[Start of Attachment]

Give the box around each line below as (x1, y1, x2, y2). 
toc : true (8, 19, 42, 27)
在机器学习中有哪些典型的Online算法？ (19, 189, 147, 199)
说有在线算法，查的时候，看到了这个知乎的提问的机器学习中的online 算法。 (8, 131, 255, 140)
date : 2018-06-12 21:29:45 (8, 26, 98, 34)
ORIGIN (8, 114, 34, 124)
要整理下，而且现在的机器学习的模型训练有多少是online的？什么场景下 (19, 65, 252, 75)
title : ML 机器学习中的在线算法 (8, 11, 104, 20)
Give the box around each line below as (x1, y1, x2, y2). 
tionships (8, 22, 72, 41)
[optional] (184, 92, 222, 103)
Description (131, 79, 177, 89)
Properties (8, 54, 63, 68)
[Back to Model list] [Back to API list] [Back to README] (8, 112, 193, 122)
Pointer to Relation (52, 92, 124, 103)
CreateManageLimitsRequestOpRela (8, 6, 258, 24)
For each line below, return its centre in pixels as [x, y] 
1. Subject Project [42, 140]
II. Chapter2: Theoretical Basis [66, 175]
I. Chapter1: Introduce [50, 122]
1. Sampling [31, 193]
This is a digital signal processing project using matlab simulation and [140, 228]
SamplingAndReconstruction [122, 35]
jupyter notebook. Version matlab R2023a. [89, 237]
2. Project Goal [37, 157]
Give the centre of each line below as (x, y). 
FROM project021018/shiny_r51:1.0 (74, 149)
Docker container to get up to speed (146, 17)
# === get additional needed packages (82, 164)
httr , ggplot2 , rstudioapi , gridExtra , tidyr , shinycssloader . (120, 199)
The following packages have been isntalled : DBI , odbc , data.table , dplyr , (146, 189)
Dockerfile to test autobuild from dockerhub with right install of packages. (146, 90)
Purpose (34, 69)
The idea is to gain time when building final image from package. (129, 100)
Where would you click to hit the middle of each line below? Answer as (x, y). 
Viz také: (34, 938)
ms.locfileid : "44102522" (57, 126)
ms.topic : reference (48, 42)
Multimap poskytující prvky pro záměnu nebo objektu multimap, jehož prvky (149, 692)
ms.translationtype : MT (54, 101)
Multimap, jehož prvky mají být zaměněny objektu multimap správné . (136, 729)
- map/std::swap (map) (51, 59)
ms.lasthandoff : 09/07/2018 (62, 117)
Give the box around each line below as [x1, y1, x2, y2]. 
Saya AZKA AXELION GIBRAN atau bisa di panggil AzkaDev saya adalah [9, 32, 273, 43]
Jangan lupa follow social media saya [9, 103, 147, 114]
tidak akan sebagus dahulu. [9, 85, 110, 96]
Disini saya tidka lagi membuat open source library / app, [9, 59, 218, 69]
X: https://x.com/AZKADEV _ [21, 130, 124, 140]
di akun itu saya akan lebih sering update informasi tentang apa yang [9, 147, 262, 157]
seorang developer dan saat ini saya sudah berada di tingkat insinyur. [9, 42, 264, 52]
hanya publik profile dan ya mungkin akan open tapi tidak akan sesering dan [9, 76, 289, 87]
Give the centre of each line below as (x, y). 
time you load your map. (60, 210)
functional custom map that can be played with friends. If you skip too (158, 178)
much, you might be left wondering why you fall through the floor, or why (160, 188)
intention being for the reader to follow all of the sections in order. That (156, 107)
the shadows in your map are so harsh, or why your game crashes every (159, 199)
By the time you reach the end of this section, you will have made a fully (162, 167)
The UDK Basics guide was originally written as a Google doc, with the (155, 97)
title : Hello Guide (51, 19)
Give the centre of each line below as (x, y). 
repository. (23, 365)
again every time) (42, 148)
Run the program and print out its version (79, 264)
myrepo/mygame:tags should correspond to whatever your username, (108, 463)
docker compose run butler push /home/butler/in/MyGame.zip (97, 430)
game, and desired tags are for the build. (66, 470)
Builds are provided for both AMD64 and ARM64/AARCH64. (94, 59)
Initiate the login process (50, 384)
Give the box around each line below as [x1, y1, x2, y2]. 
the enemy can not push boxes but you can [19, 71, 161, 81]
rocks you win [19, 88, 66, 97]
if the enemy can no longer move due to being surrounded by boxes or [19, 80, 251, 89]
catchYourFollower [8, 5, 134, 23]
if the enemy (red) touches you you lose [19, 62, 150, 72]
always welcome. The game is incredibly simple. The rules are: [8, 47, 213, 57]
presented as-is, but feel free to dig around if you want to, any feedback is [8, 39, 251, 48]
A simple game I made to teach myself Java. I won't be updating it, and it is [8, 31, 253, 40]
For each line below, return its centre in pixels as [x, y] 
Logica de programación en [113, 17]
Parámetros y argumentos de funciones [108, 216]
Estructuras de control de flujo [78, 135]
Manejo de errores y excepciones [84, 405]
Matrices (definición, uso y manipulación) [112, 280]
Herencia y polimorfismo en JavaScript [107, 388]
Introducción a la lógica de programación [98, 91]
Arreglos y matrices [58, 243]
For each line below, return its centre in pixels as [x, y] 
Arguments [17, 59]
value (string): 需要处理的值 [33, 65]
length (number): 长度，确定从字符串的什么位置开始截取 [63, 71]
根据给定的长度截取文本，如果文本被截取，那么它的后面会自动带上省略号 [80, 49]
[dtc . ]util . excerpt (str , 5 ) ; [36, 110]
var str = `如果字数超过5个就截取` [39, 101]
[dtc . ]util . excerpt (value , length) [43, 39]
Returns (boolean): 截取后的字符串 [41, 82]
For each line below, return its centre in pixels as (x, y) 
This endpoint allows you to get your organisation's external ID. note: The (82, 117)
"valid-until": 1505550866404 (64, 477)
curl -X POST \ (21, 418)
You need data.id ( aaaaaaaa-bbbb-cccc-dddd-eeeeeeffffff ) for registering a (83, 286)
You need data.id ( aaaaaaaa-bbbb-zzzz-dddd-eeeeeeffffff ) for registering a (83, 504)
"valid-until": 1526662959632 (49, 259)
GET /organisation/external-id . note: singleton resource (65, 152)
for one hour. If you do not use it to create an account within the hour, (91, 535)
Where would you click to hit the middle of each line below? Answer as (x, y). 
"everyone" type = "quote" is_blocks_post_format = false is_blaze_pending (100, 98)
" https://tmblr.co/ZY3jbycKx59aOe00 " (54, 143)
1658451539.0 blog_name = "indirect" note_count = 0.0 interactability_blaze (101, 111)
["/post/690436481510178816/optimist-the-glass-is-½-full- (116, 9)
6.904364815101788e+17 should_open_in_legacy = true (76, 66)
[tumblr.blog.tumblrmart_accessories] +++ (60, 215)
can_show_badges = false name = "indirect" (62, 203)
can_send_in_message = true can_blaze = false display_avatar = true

[End of Attachment]
[Start of Attachment]

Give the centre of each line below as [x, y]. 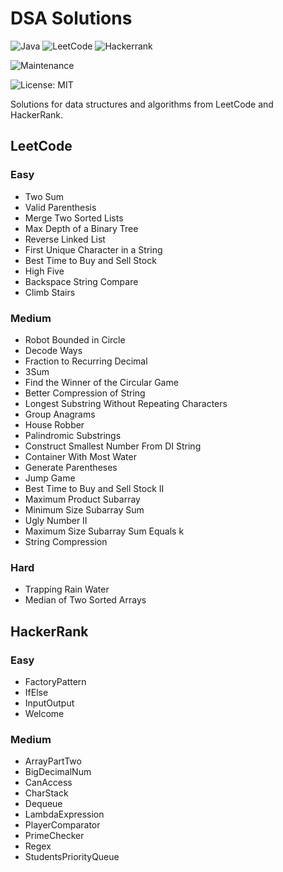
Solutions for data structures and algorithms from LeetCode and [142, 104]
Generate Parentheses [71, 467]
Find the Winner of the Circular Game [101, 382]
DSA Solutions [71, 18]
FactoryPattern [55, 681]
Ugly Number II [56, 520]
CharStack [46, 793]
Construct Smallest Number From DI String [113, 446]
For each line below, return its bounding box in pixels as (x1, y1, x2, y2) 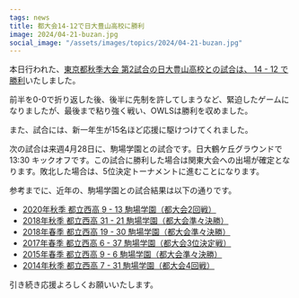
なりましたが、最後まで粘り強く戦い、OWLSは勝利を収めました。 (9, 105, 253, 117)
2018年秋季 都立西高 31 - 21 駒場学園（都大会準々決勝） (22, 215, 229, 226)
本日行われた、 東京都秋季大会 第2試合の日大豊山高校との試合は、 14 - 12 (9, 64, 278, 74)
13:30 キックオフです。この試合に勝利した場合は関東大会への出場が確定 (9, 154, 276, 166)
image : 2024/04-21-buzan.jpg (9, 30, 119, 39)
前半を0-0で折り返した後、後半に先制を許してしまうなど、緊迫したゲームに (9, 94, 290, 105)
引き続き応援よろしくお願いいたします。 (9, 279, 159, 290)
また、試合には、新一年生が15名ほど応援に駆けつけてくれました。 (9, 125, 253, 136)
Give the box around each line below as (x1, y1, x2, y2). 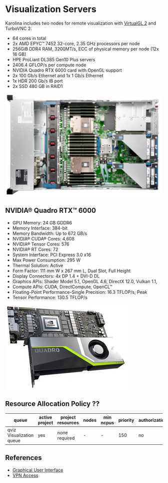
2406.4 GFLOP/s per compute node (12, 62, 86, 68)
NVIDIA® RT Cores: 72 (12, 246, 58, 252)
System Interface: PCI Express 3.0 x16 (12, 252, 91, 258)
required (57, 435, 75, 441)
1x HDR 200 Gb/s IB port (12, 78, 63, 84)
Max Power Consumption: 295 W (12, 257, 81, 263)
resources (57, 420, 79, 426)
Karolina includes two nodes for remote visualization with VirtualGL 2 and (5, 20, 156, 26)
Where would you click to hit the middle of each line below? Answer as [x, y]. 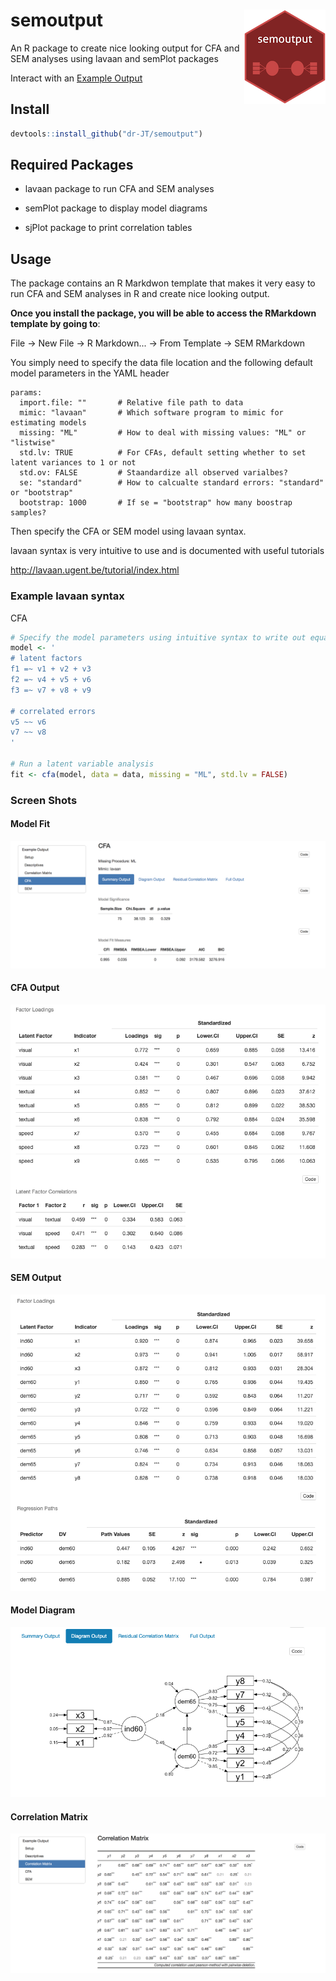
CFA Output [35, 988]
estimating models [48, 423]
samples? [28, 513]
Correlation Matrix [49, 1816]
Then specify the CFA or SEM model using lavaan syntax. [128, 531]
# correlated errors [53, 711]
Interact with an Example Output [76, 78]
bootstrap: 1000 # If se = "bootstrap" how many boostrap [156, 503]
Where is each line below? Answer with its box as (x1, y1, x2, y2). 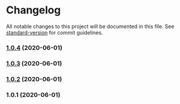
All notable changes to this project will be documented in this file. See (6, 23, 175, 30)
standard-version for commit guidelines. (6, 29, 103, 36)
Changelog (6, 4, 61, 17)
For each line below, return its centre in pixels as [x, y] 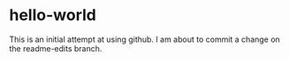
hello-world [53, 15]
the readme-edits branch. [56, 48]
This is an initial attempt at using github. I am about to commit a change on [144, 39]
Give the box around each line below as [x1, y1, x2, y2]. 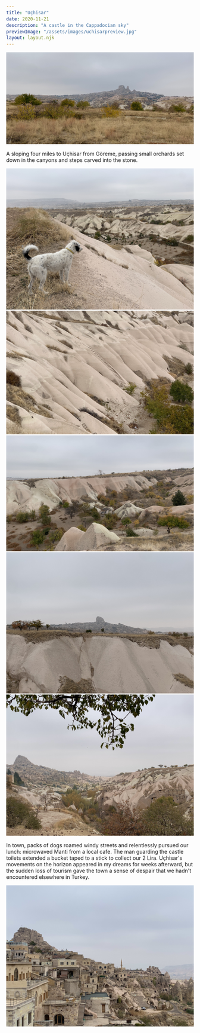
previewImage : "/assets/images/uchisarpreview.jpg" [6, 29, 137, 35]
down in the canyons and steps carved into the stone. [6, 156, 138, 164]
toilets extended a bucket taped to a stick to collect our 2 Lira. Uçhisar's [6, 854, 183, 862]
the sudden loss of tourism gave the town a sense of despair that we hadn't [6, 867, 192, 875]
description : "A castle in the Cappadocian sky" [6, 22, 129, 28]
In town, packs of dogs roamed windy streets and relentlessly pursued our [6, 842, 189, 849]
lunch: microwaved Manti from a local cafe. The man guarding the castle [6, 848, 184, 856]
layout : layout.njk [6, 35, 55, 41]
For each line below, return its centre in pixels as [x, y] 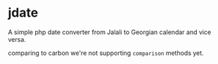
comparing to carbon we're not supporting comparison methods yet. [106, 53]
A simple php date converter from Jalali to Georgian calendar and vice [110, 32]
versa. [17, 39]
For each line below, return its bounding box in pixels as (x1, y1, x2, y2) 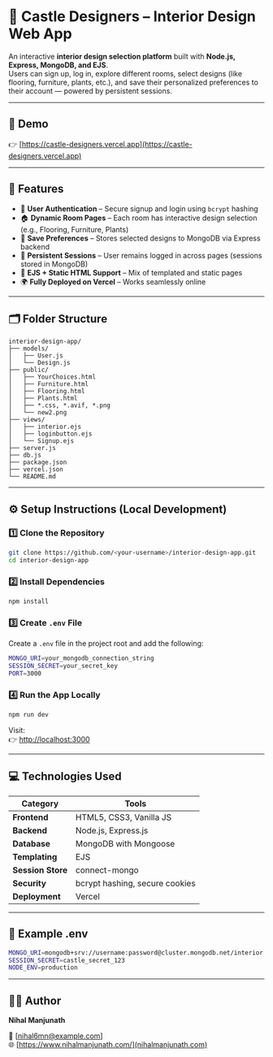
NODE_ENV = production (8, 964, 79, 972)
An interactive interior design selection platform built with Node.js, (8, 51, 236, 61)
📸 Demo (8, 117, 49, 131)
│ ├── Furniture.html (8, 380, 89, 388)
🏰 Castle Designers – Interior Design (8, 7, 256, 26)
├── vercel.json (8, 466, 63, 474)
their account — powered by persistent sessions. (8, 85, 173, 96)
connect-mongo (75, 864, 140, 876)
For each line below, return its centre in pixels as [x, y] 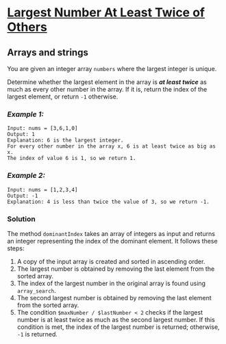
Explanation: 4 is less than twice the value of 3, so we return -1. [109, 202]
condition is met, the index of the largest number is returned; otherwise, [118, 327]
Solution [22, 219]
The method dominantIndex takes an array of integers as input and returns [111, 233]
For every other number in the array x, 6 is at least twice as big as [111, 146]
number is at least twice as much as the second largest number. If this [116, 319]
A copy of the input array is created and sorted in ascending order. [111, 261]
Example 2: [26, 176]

[End of Attachment]

Task directions:
Please give the number of lines in the material above that contain the string "input", and nothing else.

Solution:
2